The Rs 4.3 lakh iPhone order from Hyderabad was the biggest single cart of the year, but it wasn’t an isolated case. One of Instamart’s top users spent over Rs 22 lakh across repeat orders in 2025, buying 22 iPhones, gold coins, kitchen appliances, and everyday essentials like milk, fruits, eggs, and ice cream. In Bengaluru, a festive shopper added a one-kilo silver brick worth nearly Rs 2 lakh to their Diwali cart, while gold orders during Dhanteras jumped more than 400 percent compared to last year.
At the other end of the spectrum was the smallest cart of 2025: a Rs 10 printout ordered by a user in Bengaluru. Together, these extremes tell the story of how Instamart has slipped into daily life, handling both tiny needs and big splurges with equal ease.
Food, of course, still ruled. Indians ordered more than four packets of milk every second in 2025, paneer comfortably outsold cheese, and butter continued to beat fancy spreads. Late at night, it wasn’t smartphones stealing attention but masala-flavoured potato chips, which topped late-night orders in most major cities.

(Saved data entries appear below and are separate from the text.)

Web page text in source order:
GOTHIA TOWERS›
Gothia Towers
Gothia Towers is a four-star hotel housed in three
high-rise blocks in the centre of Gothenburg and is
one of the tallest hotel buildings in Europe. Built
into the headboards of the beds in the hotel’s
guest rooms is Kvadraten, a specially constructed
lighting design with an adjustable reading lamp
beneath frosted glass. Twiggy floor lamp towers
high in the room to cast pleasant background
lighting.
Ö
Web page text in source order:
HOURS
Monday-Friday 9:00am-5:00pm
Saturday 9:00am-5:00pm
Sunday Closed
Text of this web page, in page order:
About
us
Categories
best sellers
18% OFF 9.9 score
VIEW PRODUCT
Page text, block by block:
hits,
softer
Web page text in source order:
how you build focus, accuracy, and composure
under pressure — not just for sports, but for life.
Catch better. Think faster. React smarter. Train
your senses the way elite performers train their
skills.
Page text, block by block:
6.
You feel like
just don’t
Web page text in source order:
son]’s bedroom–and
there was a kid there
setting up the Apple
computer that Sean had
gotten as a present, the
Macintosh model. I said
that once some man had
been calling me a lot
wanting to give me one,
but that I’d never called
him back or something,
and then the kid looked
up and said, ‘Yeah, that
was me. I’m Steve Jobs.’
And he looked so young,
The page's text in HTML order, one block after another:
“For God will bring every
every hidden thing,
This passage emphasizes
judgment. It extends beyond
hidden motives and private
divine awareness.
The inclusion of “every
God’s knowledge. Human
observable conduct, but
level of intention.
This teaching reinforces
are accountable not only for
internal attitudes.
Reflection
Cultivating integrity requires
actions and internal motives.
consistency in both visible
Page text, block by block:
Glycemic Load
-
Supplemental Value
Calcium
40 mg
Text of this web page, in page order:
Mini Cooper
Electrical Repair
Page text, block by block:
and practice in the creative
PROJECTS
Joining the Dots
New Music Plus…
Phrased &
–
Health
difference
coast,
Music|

Speed remained the real hook. Maggi noodles were delivered in under two minutes in Lucknow, while brand-new iPhones reached users in Pune and Ahmedabad in less than three minutes during launch day rushes. While people elsewhere queued outside stores, these customers were already peeling off plastic wrap at home.
What stands out is how Tier-II cities powered this growth. Rajkot saw ten times year-on-year growth, Ludhiana grew seven times, and Bhubaneswar wasn’t far behind. Health, wellness, gifting, and even discreet purchases like condoms saw sharp spikes, proving that convenience now matters as much as choice.
In 2025, India didn’t just shop fast. It shopped instinctively. From Rs 10 printouts to Rs 4.3 lakh iPhones, Instamart turned every cart into a story, delivered in minutes.